THE PROBLEM:
Transcribe exactly everything in the data below from the line containing "Below is an" down to the line containing "application: (18, 349, 67, 361)", both lines included and nothing further.

[Start of Attachment]

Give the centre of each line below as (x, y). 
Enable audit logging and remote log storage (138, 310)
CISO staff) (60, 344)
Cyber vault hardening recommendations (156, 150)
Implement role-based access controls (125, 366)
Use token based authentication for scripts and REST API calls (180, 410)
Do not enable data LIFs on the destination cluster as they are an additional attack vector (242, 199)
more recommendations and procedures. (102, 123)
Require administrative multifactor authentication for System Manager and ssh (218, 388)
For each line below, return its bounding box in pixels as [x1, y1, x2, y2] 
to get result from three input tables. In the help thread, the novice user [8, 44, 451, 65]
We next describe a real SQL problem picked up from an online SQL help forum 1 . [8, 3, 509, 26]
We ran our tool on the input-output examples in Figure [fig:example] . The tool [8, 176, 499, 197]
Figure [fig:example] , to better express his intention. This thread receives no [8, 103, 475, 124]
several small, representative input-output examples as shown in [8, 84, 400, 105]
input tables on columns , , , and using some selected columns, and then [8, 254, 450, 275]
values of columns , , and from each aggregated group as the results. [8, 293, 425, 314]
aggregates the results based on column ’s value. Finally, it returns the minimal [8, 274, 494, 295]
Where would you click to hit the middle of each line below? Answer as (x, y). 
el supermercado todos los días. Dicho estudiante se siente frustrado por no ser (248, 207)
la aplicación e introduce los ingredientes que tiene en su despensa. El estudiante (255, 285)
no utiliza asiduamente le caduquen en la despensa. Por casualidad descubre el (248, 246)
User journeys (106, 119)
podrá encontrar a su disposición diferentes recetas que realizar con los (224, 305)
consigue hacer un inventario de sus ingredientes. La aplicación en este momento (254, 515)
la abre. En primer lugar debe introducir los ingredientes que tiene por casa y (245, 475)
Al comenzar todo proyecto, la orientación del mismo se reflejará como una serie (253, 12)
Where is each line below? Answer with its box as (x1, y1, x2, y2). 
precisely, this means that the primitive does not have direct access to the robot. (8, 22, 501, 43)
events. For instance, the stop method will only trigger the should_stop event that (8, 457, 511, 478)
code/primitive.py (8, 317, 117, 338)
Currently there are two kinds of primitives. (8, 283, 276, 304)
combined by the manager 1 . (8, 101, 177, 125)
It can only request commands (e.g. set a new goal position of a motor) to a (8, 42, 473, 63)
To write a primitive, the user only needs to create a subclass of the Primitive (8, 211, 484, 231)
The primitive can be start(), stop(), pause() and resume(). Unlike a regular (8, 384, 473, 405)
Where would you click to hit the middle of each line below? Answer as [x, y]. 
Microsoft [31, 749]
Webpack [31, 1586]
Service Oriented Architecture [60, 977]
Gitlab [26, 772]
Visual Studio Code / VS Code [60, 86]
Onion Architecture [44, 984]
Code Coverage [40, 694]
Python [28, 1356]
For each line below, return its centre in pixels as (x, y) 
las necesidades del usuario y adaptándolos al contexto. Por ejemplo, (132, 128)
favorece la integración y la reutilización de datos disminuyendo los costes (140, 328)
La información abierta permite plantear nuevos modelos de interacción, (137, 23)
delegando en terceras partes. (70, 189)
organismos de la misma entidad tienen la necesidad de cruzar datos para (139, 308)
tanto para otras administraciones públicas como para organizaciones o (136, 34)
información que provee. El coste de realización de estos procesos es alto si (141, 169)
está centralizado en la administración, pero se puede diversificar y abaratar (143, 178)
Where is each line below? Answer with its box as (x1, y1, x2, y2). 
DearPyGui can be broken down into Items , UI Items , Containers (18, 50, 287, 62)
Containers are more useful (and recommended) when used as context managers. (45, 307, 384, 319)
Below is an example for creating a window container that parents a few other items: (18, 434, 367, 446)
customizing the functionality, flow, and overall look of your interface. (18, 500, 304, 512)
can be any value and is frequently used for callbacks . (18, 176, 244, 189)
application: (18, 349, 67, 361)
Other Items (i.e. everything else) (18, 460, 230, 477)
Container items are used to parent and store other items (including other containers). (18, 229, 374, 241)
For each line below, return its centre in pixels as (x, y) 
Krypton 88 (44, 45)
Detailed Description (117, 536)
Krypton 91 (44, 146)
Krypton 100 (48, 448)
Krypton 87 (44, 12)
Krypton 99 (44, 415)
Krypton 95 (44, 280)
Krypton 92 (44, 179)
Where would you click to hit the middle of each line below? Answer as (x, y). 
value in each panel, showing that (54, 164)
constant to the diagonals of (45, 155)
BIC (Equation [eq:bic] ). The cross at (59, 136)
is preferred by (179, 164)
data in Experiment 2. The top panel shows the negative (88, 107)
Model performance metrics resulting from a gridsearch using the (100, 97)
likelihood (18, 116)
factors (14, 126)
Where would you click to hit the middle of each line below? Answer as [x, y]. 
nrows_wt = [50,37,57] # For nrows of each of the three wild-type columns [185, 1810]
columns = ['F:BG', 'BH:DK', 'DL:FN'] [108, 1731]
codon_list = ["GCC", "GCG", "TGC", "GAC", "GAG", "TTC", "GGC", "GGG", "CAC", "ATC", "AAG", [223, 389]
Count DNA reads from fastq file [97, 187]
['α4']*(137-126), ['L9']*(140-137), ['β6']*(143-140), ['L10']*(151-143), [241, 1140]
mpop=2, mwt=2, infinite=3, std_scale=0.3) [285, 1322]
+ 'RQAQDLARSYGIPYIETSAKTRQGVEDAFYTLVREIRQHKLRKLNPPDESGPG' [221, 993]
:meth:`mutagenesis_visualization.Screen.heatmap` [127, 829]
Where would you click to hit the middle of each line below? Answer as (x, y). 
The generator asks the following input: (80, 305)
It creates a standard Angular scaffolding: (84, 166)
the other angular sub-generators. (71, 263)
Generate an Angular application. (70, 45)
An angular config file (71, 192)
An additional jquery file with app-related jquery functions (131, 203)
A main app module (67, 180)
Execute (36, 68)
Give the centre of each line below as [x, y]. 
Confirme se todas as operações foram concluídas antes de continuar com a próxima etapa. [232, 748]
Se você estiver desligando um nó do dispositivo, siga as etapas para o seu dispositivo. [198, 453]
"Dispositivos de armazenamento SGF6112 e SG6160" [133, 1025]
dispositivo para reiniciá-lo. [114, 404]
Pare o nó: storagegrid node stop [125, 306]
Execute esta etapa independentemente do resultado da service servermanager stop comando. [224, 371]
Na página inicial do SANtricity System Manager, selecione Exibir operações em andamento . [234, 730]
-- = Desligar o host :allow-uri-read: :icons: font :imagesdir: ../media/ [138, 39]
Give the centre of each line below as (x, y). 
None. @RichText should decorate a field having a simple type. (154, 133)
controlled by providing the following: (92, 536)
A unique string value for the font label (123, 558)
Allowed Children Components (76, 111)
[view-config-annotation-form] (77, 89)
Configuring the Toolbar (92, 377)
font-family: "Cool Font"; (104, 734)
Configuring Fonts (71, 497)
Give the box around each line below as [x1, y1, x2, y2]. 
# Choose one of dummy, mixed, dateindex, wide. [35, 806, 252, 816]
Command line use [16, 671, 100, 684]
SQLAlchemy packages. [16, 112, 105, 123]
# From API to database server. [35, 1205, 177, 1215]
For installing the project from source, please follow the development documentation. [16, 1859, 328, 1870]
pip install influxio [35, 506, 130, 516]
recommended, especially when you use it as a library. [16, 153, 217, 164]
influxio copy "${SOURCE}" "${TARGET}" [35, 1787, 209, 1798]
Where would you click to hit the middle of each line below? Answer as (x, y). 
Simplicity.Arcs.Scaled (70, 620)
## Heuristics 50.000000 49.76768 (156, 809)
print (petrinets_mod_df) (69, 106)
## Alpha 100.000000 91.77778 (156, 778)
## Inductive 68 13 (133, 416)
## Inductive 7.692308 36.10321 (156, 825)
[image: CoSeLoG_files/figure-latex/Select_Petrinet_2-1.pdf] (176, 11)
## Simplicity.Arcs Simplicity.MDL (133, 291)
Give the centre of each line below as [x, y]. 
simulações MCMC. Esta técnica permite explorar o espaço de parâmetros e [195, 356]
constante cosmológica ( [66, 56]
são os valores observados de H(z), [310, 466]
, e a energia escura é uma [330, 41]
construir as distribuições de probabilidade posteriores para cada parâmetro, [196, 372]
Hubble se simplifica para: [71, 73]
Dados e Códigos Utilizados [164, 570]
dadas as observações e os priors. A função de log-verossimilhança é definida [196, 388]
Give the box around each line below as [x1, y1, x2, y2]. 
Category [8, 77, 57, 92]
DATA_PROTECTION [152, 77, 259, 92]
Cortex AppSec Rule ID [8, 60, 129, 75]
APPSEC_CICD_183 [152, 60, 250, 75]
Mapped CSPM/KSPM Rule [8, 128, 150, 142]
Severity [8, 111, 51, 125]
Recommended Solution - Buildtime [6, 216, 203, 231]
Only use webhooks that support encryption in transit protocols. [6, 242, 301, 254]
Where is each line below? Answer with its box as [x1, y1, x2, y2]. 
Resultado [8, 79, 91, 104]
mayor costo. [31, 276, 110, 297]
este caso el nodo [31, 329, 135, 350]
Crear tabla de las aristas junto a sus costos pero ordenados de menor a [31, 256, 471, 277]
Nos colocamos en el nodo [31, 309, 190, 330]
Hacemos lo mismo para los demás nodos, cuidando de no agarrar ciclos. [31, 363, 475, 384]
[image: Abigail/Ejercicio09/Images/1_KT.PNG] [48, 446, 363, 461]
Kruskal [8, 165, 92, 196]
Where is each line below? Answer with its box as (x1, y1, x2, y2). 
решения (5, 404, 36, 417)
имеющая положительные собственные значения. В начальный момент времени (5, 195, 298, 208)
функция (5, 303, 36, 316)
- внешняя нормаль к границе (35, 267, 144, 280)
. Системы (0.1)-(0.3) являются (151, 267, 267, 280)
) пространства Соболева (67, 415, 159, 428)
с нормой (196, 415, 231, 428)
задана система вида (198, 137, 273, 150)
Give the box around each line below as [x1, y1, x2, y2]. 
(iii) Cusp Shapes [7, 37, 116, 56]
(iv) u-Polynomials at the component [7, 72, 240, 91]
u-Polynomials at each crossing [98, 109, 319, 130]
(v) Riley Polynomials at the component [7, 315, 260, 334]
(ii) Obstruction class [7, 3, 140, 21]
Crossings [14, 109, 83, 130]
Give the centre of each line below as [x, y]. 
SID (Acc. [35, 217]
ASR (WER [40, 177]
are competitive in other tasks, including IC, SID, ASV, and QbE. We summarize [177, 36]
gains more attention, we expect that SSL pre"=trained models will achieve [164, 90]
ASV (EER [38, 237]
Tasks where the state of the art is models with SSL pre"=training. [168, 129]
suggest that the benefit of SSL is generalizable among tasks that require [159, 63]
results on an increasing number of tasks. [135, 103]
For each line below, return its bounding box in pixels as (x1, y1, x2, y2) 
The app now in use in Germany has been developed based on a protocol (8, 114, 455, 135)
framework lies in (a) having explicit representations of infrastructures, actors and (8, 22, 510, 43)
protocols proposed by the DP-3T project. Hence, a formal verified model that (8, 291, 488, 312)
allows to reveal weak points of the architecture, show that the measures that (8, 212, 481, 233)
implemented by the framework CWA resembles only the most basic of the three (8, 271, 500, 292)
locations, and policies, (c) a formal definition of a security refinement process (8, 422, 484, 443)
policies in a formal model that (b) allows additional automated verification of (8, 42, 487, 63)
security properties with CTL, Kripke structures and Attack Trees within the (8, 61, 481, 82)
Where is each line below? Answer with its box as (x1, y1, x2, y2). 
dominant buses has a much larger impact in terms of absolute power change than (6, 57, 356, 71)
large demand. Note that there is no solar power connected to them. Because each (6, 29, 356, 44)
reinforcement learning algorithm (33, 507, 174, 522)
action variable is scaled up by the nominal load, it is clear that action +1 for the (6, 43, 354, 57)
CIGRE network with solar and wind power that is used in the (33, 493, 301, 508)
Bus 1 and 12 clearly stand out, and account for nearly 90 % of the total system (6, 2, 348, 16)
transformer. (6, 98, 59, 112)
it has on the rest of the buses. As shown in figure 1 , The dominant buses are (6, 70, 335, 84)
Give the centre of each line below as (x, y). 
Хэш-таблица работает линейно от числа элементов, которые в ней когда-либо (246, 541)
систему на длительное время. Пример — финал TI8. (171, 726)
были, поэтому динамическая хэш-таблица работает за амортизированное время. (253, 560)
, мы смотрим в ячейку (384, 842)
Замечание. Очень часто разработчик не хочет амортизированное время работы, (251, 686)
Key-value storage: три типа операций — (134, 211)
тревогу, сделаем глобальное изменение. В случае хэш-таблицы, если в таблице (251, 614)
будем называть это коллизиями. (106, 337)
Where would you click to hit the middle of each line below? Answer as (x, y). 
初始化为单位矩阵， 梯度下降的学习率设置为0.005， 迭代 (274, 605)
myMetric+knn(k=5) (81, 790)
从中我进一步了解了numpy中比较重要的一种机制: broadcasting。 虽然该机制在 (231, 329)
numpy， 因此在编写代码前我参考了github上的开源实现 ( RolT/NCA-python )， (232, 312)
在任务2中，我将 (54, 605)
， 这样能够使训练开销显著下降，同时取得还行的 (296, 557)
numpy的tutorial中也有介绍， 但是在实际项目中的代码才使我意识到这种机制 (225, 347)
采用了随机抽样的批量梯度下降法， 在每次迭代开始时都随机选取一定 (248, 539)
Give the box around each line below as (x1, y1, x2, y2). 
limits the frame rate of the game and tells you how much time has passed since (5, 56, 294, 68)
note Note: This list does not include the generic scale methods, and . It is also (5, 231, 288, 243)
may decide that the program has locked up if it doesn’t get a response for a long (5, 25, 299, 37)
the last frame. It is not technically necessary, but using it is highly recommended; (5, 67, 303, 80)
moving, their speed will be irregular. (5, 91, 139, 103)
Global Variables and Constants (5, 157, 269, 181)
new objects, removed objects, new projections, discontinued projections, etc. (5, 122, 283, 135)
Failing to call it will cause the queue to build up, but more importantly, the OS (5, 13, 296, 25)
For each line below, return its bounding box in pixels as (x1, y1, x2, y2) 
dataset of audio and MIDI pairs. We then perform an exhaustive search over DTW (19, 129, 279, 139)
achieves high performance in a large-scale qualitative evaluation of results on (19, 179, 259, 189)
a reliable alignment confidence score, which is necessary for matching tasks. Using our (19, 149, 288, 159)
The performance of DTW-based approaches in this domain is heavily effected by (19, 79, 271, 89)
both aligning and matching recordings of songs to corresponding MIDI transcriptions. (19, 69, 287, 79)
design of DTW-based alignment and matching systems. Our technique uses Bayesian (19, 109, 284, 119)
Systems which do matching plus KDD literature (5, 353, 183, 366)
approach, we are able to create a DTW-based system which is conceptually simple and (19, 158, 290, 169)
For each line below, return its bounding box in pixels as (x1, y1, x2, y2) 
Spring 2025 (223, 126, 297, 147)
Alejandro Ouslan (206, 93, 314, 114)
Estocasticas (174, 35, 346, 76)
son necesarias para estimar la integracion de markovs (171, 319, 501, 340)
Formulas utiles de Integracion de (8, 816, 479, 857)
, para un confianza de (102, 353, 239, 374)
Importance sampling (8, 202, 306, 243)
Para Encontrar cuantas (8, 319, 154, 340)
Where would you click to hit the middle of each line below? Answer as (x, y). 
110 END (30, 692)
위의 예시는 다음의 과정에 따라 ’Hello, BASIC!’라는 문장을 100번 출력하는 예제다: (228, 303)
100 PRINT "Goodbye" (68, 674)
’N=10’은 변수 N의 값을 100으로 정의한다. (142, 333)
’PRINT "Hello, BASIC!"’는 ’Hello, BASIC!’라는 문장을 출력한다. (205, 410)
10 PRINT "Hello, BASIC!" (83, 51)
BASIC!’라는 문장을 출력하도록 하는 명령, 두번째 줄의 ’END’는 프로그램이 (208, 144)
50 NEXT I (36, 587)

[End of Attachment]

RESULT:
Below is an example for creating a window container that parents a few other items: (18, 434, 367, 446)
customizing the functionality, flow, and overall look of your interface. (18, 500, 304, 512)
can be any value and is frequently used for callbacks . (18, 176, 244, 189)
application: (18, 349, 67, 361)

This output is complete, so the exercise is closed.